-- DATASET RECORDS follows --

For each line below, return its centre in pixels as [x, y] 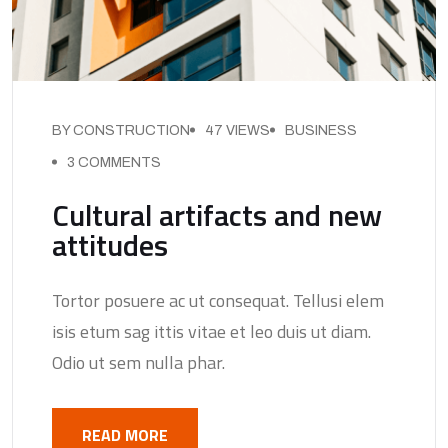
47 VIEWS [237, 130]
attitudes [110, 244]
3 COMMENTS [114, 162]
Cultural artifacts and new [217, 214]
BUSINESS [321, 130]
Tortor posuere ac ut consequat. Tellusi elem [218, 300]
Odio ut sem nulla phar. [138, 362]
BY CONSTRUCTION [121, 130]
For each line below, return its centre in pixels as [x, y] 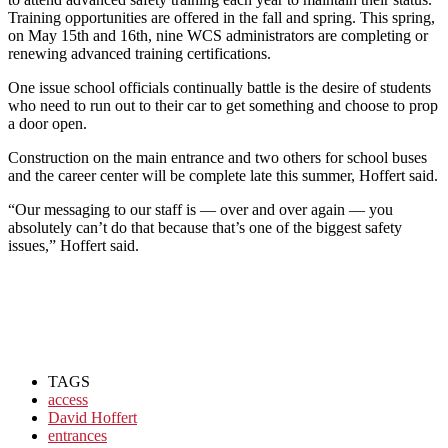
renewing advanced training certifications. [139, 53]
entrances [77, 435]
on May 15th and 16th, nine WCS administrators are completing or [218, 35]
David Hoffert [92, 417]
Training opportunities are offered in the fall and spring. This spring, [221, 17]
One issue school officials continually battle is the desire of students [219, 87]
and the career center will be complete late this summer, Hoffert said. [223, 175]
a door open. [47, 123]
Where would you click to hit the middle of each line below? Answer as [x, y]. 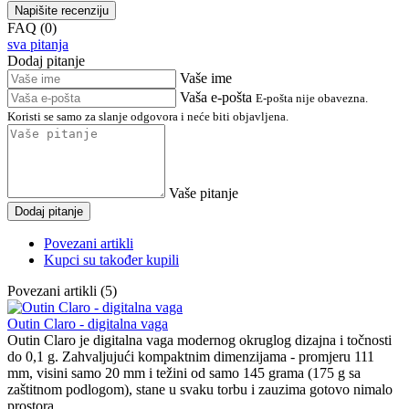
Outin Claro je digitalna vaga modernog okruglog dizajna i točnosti [199, 341]
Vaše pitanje [204, 194]
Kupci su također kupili [111, 260]
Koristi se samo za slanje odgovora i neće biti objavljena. [148, 117]
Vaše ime [206, 79]
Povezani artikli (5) [62, 291]
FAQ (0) [32, 28]
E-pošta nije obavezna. [312, 99]
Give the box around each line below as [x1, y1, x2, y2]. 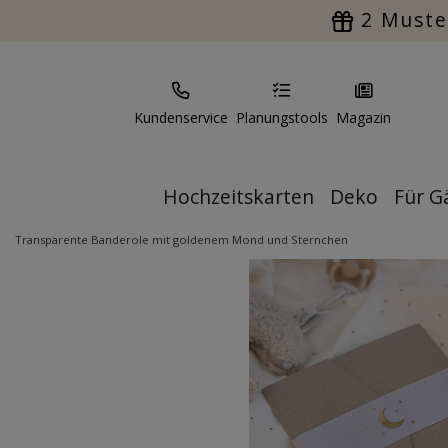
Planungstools [236, 108, 328, 127]
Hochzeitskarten [163, 183, 314, 210]
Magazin [336, 108, 391, 127]
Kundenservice [134, 108, 228, 127]
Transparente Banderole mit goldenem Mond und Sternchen [15, 232, 348, 247]
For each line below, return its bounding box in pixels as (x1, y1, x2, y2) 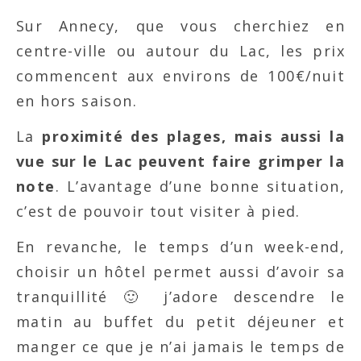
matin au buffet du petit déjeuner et (16, 312, 345, 331)
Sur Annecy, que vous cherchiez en (16, 16, 345, 35)
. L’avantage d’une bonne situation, (55, 176, 345, 196)
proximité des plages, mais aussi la (42, 127, 346, 146)
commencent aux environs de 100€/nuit (16, 66, 345, 85)
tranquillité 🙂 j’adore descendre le (16, 287, 345, 306)
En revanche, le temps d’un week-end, (16, 237, 345, 256)
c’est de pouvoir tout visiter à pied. (16, 201, 306, 221)
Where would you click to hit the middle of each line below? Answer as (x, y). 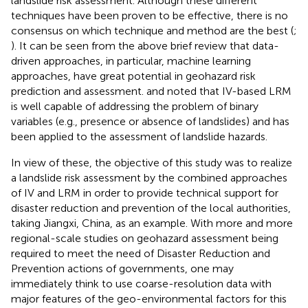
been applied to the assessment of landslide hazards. (139, 136)
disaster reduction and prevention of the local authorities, (151, 208)
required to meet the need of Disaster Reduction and (141, 253)
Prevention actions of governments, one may (122, 268)
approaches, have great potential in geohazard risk (133, 76)
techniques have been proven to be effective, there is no (150, 15)
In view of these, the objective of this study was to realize (152, 162)
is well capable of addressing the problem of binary (135, 106)
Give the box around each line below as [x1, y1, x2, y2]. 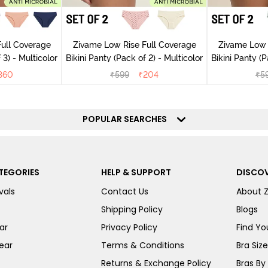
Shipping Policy [100, 203, 163, 216]
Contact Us [100, 185, 148, 198]
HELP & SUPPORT [100, 166, 171, 179]
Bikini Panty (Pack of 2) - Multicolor [114, 53, 203, 63]
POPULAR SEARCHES [83, 113, 174, 126]
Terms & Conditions [100, 239, 184, 252]
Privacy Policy [100, 221, 157, 234]
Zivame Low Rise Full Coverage [72, 40, 196, 50]
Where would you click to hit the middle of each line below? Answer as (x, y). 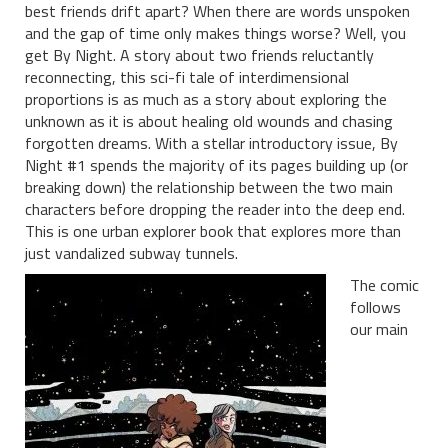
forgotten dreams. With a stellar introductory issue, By (211, 142)
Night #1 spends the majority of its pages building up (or (216, 164)
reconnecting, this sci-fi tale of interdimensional (187, 76)
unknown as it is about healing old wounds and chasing (209, 120)
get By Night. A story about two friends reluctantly (199, 54)
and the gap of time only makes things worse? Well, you (215, 32)
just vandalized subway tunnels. (131, 252)
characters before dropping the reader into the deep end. (215, 208)
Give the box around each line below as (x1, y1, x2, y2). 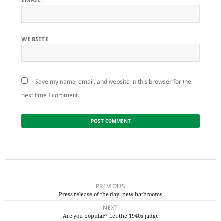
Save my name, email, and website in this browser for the (35, 77, 191, 86)
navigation (4, 178, 43, 188)
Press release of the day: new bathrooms (59, 190, 162, 198)
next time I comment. (21, 90, 79, 99)
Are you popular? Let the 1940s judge (62, 211, 159, 219)
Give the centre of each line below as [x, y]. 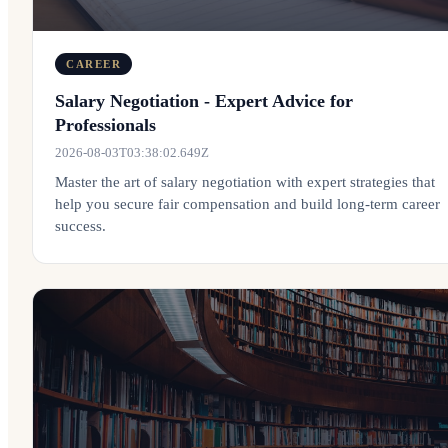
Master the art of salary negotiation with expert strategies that [245, 182]
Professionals [105, 125]
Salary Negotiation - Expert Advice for [204, 101]
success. [80, 226]
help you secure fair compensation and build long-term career [247, 204]
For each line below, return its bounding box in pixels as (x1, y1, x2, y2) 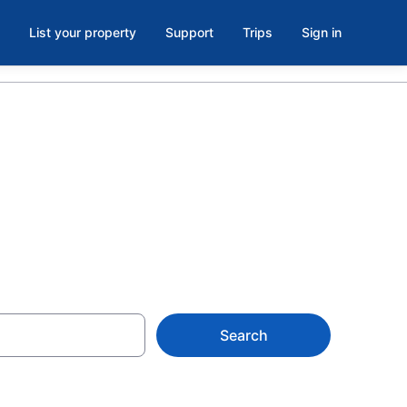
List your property (29, 25, 136, 40)
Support (165, 25, 213, 40)
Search (219, 326, 268, 344)
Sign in (302, 25, 342, 40)
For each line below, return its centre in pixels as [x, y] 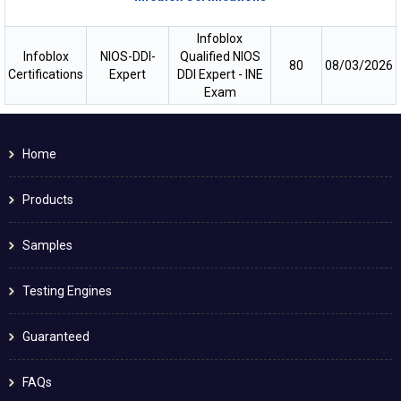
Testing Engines [67, 291]
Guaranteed [56, 337]
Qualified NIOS [220, 57]
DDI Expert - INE [220, 75]
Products [48, 200]
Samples [47, 246]
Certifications [46, 75]
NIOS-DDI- [128, 57]
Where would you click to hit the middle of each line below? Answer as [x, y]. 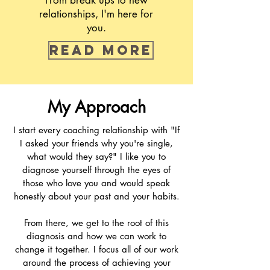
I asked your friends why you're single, [96, 143]
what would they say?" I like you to [96, 156]
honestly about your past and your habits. [96, 196]
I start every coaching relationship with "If [96, 130]
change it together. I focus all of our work [96, 249]
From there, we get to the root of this [96, 223]
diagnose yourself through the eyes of [96, 170]
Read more [101, 50]
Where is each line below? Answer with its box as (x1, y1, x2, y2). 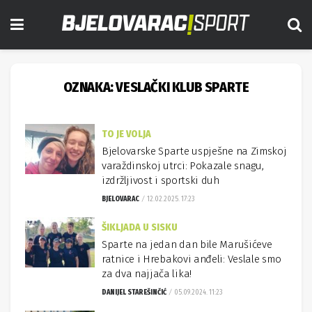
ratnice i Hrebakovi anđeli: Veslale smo (102, 253, 281, 265)
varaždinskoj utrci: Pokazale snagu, (102, 159, 264, 172)
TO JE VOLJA (102, 128, 151, 140)
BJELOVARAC (102, 195, 139, 203)
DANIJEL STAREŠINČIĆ (102, 288, 166, 297)
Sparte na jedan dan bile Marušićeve (102, 238, 272, 251)
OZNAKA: (63, 79, 116, 95)
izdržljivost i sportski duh (102, 174, 219, 187)
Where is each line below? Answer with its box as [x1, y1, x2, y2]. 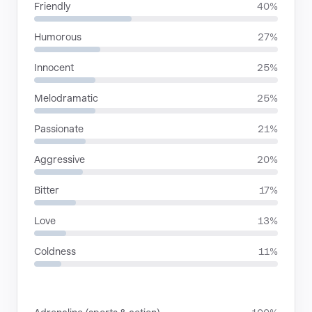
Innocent [34, 62, 74, 73]
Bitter [34, 185, 59, 196]
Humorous [34, 31, 81, 42]
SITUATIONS [34, 284, 93, 293]
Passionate [34, 123, 84, 134]
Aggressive [34, 154, 85, 165]
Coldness [34, 246, 76, 257]
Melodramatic [34, 93, 98, 104]
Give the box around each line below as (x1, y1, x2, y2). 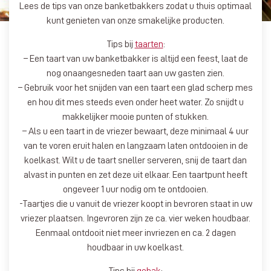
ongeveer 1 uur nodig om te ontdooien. (63, 184, 208, 194)
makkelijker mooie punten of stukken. (62, 111, 209, 122)
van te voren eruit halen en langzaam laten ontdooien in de (23, 140, 248, 151)
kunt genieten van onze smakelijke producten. (47, 15, 224, 25)
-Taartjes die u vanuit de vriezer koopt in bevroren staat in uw (19, 198, 252, 209)
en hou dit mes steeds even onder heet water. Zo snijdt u (27, 97, 244, 107)
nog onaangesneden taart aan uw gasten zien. (47, 68, 224, 78)
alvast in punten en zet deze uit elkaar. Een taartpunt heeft (24, 169, 247, 180)
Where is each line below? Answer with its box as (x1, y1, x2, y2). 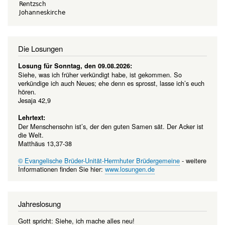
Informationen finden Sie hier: (18, 164, 105, 174)
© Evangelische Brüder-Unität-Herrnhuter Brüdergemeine (18, 155, 180, 165)
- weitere (180, 155, 206, 165)
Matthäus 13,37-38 (18, 138, 72, 148)
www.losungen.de (105, 164, 155, 174)
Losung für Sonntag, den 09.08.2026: (18, 61, 132, 70)
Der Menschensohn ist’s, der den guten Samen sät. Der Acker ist (18, 121, 203, 131)
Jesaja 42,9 (18, 95, 51, 105)

-- DATASET RECORDS concluded --

(ABOUT THIS EXERCISE): Take the lines from the first line of the entries through the line with "Kundenservice [134, 108, 228, 127]", inclusive, and give them again exactly, minus any pictures.

(THE ANSWER):
For each line below, return its centre in pixels as [x, y] 
47 VIEWS [237, 130]
attitudes [110, 244]
3 COMMENTS [114, 162]
Cultural artifacts and new [217, 214]
BUSINESS [321, 130]
Tortor posuere ac ut consequat. Tellusi elem [218, 300]
Odio ut sem nulla phar. [138, 362]
BY CONSTRUCTION [121, 130]
For each line below, return its centre in pixels as [x, y] 
renewing advanced training certifications. [139, 53]
entrances [77, 435]
on May 15th and 16th, nine WCS administrators are completing or [218, 35]
David Hoffert [92, 417]
Training opportunities are offered in the fall and spring. This spring, [221, 17]
One issue school officials continually battle is the desire of students [219, 87]
and the career center will be complete late this summer, Hoffert said. [223, 175]
a door open. [47, 123]
Where would you click to hit the middle of each line below? Answer as [x, y]. 
Outin Claro je digitalna vaga modernog okruglog dizajna i točnosti [199, 341]
Vaše pitanje [204, 194]
Kupci su također kupili [111, 260]
Koristi se samo za slanje odgovora i neće biti objavljena. [148, 117]
Vaše ime [206, 79]
Povezani artikli (5) [62, 291]
FAQ (0) [32, 28]
E-pošta nije obavezna. [312, 99]
Give the box around each line below as [x1, y1, x2, y2]. 
Planungstools [236, 108, 328, 127]
Hochzeitskarten [163, 183, 314, 210]
Magazin [336, 108, 391, 127]
Kundenservice [134, 108, 228, 127]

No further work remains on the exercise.